One more comment on this excellent and unique recommendation. I don't want to downplay this piece. I've been listening to it all day, and can say, it seems to be getting better with time. Very good choice for non-invasive.  And I agree, it is somewhat like an extended Mahler adagio.


----------



## poconoron (Oct 26, 2011)

Beethoven's 6th.


----------



## SeptimalTritone (Jul 7, 2014)

Feldman's Coptic Light


----------



## Klassic (Dec 19, 2015)

SeptimalTritone said:


> Feldman's Coptic Light


I find that Feldman is generally good at being non-invasive. His timing, and non-aggressive style, always seems to cast his music as a compliment sounding in the distance.


----------



## SixFootScowl (Oct 17, 2011)

hpowders said:


> You can always edit out the thunderstorm movement.


Except that Beethoven probably would roll over in his grave if I did that!

Besides, that would ruin the symphony. The thunderstorm tends to emphasize the peacefulness of the rest of the symphony.


----------



## SeptimalTritone (Jul 7, 2014)

Klassic said:


> I find that Feldman is generally good at being non-invasive. His timing, and non-aggressive style, always seems to cast his music as a compliment sounding in the distance.


I agree that his rhythms and timing and sense of large scale are incredible.

I think thought, that rather than a compliment sounding in the distance, that Feldman contains the highest intensity of a vast ocean of spiritual boundlessness.
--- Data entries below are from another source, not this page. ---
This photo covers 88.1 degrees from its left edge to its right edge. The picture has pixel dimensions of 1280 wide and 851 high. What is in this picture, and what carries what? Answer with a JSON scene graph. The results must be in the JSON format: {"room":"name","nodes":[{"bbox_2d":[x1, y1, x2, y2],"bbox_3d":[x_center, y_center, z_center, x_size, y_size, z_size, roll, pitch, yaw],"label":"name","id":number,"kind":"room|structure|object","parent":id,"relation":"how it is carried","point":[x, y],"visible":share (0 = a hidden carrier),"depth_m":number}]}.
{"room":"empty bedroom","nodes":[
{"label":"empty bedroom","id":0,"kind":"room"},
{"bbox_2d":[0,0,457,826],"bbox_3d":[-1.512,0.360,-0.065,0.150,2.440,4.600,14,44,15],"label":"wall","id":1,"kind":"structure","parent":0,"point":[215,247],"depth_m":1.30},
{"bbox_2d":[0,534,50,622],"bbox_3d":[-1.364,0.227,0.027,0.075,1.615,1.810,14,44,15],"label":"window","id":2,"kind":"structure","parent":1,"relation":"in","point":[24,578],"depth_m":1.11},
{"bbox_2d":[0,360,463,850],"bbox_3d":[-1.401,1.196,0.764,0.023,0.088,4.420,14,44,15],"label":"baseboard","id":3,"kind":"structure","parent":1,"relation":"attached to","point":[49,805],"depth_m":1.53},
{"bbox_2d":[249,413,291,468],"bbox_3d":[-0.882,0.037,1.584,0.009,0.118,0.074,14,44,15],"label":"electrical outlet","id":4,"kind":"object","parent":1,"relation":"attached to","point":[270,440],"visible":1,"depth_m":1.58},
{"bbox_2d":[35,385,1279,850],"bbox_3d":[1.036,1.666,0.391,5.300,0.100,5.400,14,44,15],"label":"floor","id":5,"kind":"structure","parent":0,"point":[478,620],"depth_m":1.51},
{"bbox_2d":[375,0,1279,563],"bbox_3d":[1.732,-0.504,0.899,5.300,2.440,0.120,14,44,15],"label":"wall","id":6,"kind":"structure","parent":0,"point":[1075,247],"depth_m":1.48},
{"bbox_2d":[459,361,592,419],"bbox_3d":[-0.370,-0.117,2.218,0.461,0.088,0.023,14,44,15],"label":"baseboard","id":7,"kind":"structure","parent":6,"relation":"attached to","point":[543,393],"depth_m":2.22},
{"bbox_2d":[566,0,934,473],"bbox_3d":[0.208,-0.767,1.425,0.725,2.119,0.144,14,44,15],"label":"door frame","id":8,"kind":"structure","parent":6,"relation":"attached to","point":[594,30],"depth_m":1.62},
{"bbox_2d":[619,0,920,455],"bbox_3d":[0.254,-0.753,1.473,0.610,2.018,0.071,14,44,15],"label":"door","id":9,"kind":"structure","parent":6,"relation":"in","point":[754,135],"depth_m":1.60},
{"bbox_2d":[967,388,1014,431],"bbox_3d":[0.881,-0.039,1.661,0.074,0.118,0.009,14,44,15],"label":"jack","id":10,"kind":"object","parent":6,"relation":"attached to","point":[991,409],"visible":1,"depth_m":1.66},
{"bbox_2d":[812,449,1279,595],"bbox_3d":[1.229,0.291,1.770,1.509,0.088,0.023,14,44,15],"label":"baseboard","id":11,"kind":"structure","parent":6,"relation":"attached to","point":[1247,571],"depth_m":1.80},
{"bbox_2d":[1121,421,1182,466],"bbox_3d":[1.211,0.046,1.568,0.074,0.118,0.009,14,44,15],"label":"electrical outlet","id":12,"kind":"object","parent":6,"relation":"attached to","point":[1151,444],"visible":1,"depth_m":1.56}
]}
It's as if the pleading gestures of Webern were stretched in time to the highest mountains.


----------



## Kevin Pearson (Aug 14, 2009)

Klassic said:


> I love Sibelius No.6. I have the Karajan recording, but it's too much of a hassle to dig it out, so I always try to listen on youtube, but the damn video is interspersed with ads. I'm probably going to have to dig it out.
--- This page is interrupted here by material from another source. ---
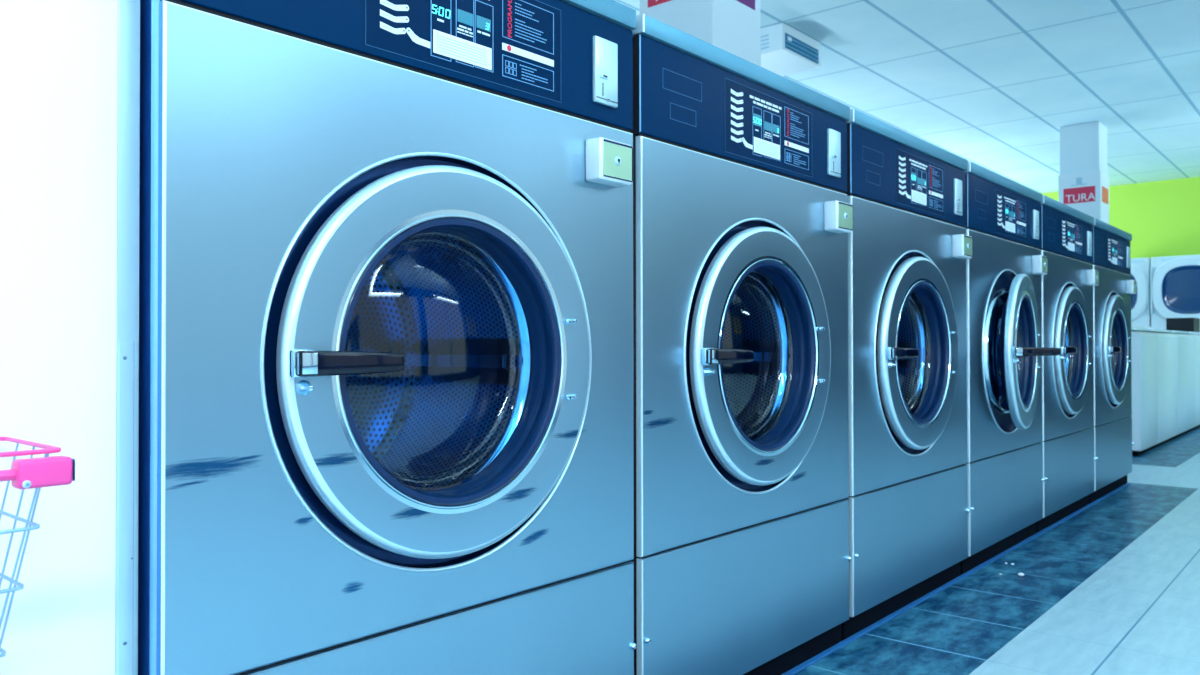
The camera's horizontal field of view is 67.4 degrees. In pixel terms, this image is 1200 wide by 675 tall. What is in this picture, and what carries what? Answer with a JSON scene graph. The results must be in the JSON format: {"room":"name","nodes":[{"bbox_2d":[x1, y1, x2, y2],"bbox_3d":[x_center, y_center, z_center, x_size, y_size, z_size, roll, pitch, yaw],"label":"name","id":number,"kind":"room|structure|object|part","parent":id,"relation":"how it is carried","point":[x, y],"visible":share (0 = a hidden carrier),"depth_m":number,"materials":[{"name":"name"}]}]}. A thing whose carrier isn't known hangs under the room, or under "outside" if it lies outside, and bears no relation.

If you just use Chrome you can add an ad blocker and never have to deal with YouTube ads again. I use Ad Blocker Plus. Cool little addon.

Kevin


----------



## Becca (Feb 5, 2015)

Kevin Pearson said:


> If you just use Chrome you can add an ad blocker and never have to deal with YouTube ads again. I use Ad Blocker Plus. Cool little addon.
> 
> Kevin


AdBlock Plus only removes ads which are part of the page layout and works by recognizing URLs and not rendering them while assembling the pge. It seems that Klassic is referring to ads which are embedded into the video and no adblocker will be able to address those.


----------



## dsphipps100 (Jan 10, 2016)

Becca said:


> AdBlock Plus only removes ads which are part of the page layout and works by recognizing URLs and not rendering them while assembling the pge. It seems that Klassic is referring to ads which are embedded into the video and no adblocker will be able to address those.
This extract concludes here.